What is being asked
Transcribe exactly, please, the line bearing "some medicine used" and all later lines through the end of the records, with the pictures left out.

[Data excerpts]

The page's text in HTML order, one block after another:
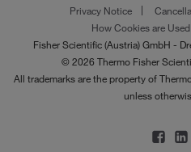
Privacy Notice
How Cookies are Used
Fisher Scientific (Austria) GmbH -
© 2026 Thermo Fisher
All trademarks are the property of
unless
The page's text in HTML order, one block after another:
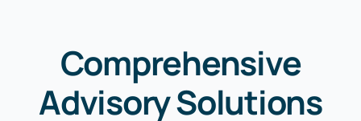
Comprehensive
Advisory Solutions
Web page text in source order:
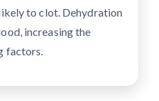
to clot. Dehydration
increasing the
factors.
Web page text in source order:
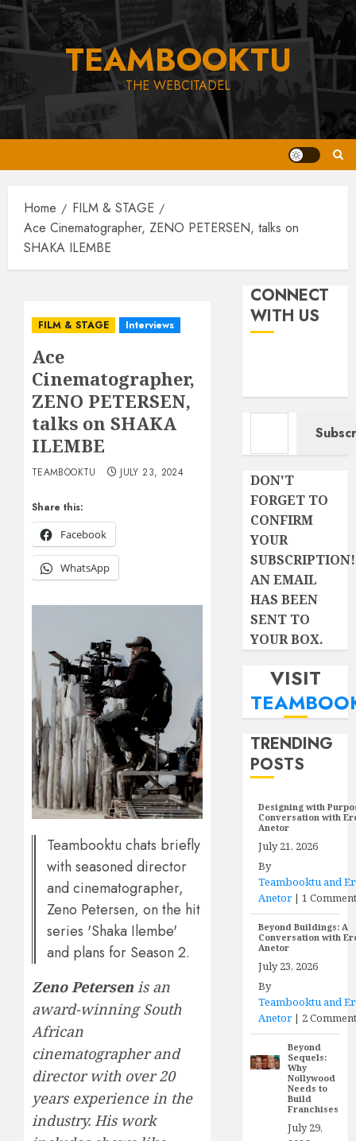
Skip
to
content
TEAMBOOKTU
THE WEBCITADEL
Home
FILM & STAGE
Ace Cinematographer, ZENO PETERSEN, talks on
SHAKA ILEMBE
FILM & STAGE Interviews
Ace
Cinematographer,
ZENO PETERSEN,
talks on SHAKA
ILEMBE
Share this:
Facebook
WhatsApp
TEAMBOOKTU JULY 23, 2024
Teambooktu chats briefly
with seasoned director
and cinematographer,
Zeno Petersen, on the hit
series 'Shaka Ilembe'
and plans for Season 2.
Zeno Petersen is an
award-winning South
African
cinematographer and
director with over 20
years experience in the
industry. His work
CONNECT
WITH US
Type your email…
DON'T
FORGET TO
CONFIRM
YOUR
SUBSCRIPTION!
AN EMAIL
HAS BEEN
SENT TO
YOUR BOX.
VISIT
TRENDING
POSTS
Designing with
Conversation with
Anetor
July 21, 2026
By
Teambooktu and
Anetor|1
Beyond Buildings: A
Conversation with
Anetor
July 23, 2026
By
Teambooktu and
Anetor| 2
Beyond
Sequels:
Why
Nollywood
Needs to
Build
Franchises
July 29,
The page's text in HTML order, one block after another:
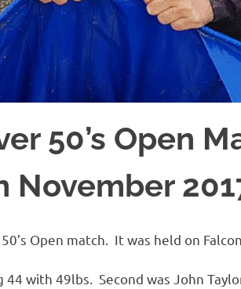
50’s Open
November
Open match. It was held on
with 49lbs. Second was John
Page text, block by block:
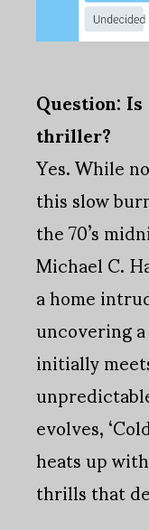
Question:
thriller?
Yes. While
this slow
the 70’s
Michael C.
a home
uncovering
initially
evolves,
heats up
thrills that
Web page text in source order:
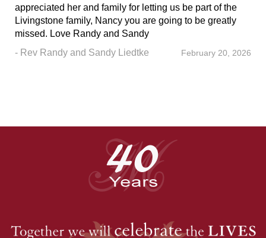
appreciated her and family for letting us be part of the
Livingstone family, Nancy you are going to be greatly
missed. Love Randy and Sandy
- Rev Randy and Sandy Liedtke
February 20, 2026
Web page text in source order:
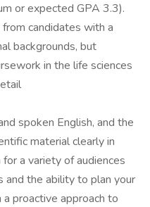
or expected GPA 3.3).
candidates with a
backgrounds, but
in the life sciences
spoken English, and the
material clearly in
a variety of audiences
and the ability to plan your
proactive approach to
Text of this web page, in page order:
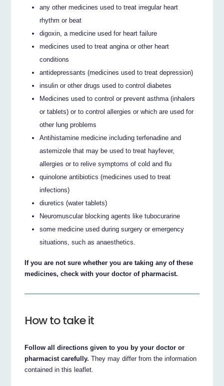
any other medicines used to treat irregular heart
rhythm or beat
digoxin, a medicine used for heart failure
medicines used to treat angina or other heart
conditions
antidepressants (medicines used to treat depression)
insulin or other drugs used to control diabetes
Medicines used to control or prevent asthma (inhalers
or tablets) or to control allergies or which are used for
other lung problems
Antihistamine medicine including terfenadine and
astemizole that may be used to treat hayfever,
allergies or to relive symptoms of cold and flu
quinolone antibiotics (medicines used to treat
infections)
diuretics (water tablets)
Neuromuscular blocking agents like tubocurarine
some medicine used during surgery or emergency
situations, such as anaesthetics.
If you are not sure whether you are taking any of these
medicines, check with your doctor of pharmacist.
How to take it
Follow all directions given to you by your doctor or
pharmacist carefully. They may differ from the information
contained in this leaflet.
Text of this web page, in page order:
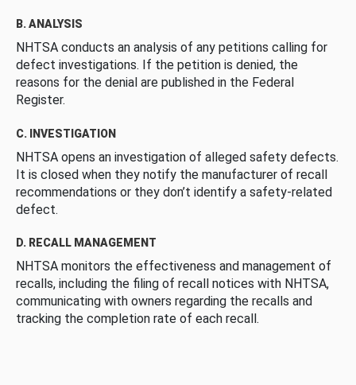
B. ANALYSIS
NHTSA conducts an analysis of any petitions calling for
defect investigations. If the petition is denied, the
reasons for the denial are published in the Federal
Register.
C. INVESTIGATION
NHTSA opens an investigation of alleged safety defects.
It is closed when they notify the manufacturer of recall
recommendations or they don’t identify a safety-related
defect.
D. RECALL MANAGEMENT
NHTSA monitors the effectiveness and management of
recalls, including the filing of recall notices with NHTSA,
communicating with owners regarding the recalls and
tracking the completion rate of each recall.

Reply to the exercise
some medicine used during surgery or emergency
situations, such as anaesthetics.
If you are not sure whether you are taking any of these
medicines, check with your doctor of pharmacist.
How to take it
Follow all directions given to you by your doctor or
pharmacist carefully. They may differ from the information
contained in this leaflet.
Text of this web page, in page order:
B. ANALYSIS
NHTSA conducts an analysis of any petitions calling for
defect investigations. If the petition is denied, the
reasons for the denial are published in the Federal
Register.
C. INVESTIGATION
NHTSA opens an investigation of alleged safety defects.
It is closed when they notify the manufacturer of recall
recommendations or they don’t identify a safety-related
defect.
D. RECALL MANAGEMENT
NHTSA monitors the effectiveness and management of
recalls, including the filing of recall notices with NHTSA,
communicating with owners regarding the recalls and
tracking the completion rate of each recall.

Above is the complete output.